La Gaîté-Rochechouart. Un music-hall disparu.

    En 1923 un incendie détruisit le théâtre qui fut remanié et reconstruit.

Pendant quelques années de nombreuses pièces légères y furent données comme "Quand on a fait ça une fois"... "La mariée en vadrouille"... Certaines y furent créées : "C'est un enfant de l'amour", "Jojo le livreur d'amour", "L'Ecole des courtisanes"...

La Gaîté-Rochechouart. Un music-hall disparu.

    Mais comme la plupart des théâtres du boulevard, la Gaîté ne faisait plus recette. L'avènement du cinématographe lui porta le coup de grâce. Tout en gardant son nom, la salle se transforma en cinéma en 1932.

La Gaîté-Rochechouart. Un music-hall disparu.

   En attendant que la télévision à son tour ne le détrône et provoque la fermeture des grandes salles aux trois-quarts vides.

Le nom même de  "Gaîté -Rochechouart" disparut définitivement en 1988.

La Gaîté-Rochechouart. Un music-hall disparu.

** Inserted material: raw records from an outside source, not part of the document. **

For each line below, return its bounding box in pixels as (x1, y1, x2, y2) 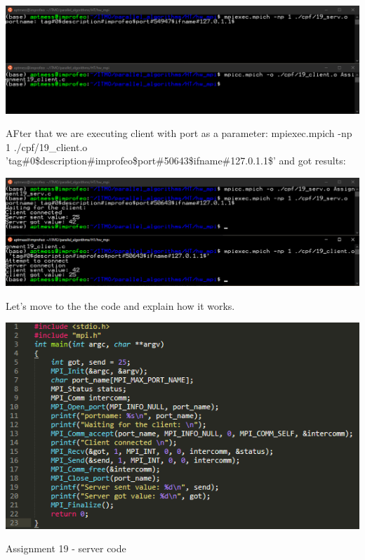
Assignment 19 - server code (6, 541, 126, 556)
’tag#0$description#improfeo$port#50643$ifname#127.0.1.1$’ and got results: (6, 153, 346, 168)
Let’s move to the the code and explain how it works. (6, 298, 235, 313)
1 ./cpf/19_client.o (6, 139, 88, 154)
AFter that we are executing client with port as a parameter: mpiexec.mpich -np (6, 126, 352, 141)

    Des commerces variés et éphémères se sont installés à sa place. Aujourd'hui, c'est une enseigne de vêtements masculins, sans fantaisie ni originalité qui ouvre ses portes à des hommes qui ignorent que leurs aînés venaient là, au temps du music hall, non pour acheter des jeans et des joggings mais pour rêver devant des femmes vêtues de plumes, de strass et de lumière.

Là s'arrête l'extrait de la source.